EFFECTIVE DISTRIBUTED LEARNING WITH RANDOM FEATURES: IMPROVED BOUNDS AND ALGORITHMS

Abstract

In this paper, we study the statistical properties of distributed kernel ridge regression together with random features (DKRR-RF), and obtain optimal generalization bounds under the basic setting, which can substantially relax the restriction on the number of local machines in the existing state-of-art bounds. Specifically, we first show that the simple combination of divide-and-conquer technique and random features can achieve the same statistical accuracy as the exact KRR in expectation requiring only O(|D|) memory and O(|D| 1.5 ) time.
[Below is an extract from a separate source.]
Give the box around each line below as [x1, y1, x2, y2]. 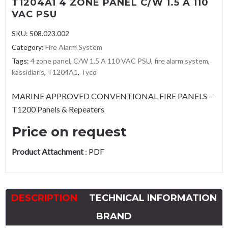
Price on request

Then, beyond the generalization bounds in expectation that demonstrate the average information for multiple trails, we derive generalization bounds in probability to capture the learning performance for a single trail. Finally, we propose an effective communication strategy to further improve the performance of DKRR-RF, and validate the theoretical bounds via numerical experiments.

1. INTRODUCTION

Kernel ridge regression (KRR) is one of the most popular nonparametric learning methods (Vapnik, 2000) . Despite the excellent theoretical guarantees, KRR does not scale well in large scale settings because of high time and memory complexities (Liu et al., 2013; 2014; 2017; 2018; 2020b; Liu & Liao, 2015; Li et al., 2018; 2019c) . Distributed learning (Zhang et al., 2013; Hsieh et al., 2014; Chang et al., 2017b; Li et al., 2019b; Lin et al., 2020) , random features (Rahimi & Recht, 2007; Sutherland & Schneider, 2015; Rudi & Rosasco, 2017; Rudi et al., 2018; Liu et al., 2020a; Avron et al., 2017a; Yu et al., 2016; Jacot et al., 2020), and Nyström methods (Drineas & Mahoney, 2005; Ding & Liao, 2012; Yang et al., 2012; Camoriano et al., 2016; Si et al., 2016; Musco & Musco, 2017; Kriukova et al., 2017) are the most widely used large scale techniques to address the scalability issues. Recent statistical learning works on KRR together with large scale approaches demonstrate that these large scale approaches can not only obtain great computational gains but also can guarantee the optimal theoretical properties, such as KRR with divide-and-conquer (Zhang et al., 2013; 2015; Chang et al., 2017b; a; Guo et al., 2017; Lin et al., 2017; Li et al., 2019b; d; Lin et al., 2020) , with random features (Rudi & Rosasco, 2017; Li et al., 2019e; Carratino et al., 2018; Yang et al., 2012) , and with Nyström methods (Bach, 2013; Alaoui & Mahoney, 2015; Rudi et al., 2015; 2017; Ding et al., 2020) . The combinations of distributed learning and other large scale approaches are very intuitive but effective strategies to further improve the effectiveness, such as distributed learning with gradient descent algorithms (Lin & Zhou, 2018; Richards et al., 2020) , with multi-pass SGD (Lin & Rosasco, 2017; Lin & Cevher, 2018; 2020) , with random features (Li et al., 2019b) , and with Nyström methods (Yin et al., 2020) . The optimal generalization performance of these combining approaches has been studied, however, the main theoretical problem is that there is a strict restriction on the number of local machines. For sample, in (Lin & Zhou, 2018; Li et al., 2019b; Yin et al., 2020) , to guarantee the optimal generalization performance in the basic setting, the upper bounds of the local machines are restricted to be a constant, which is difficult to be satisfied in real applications.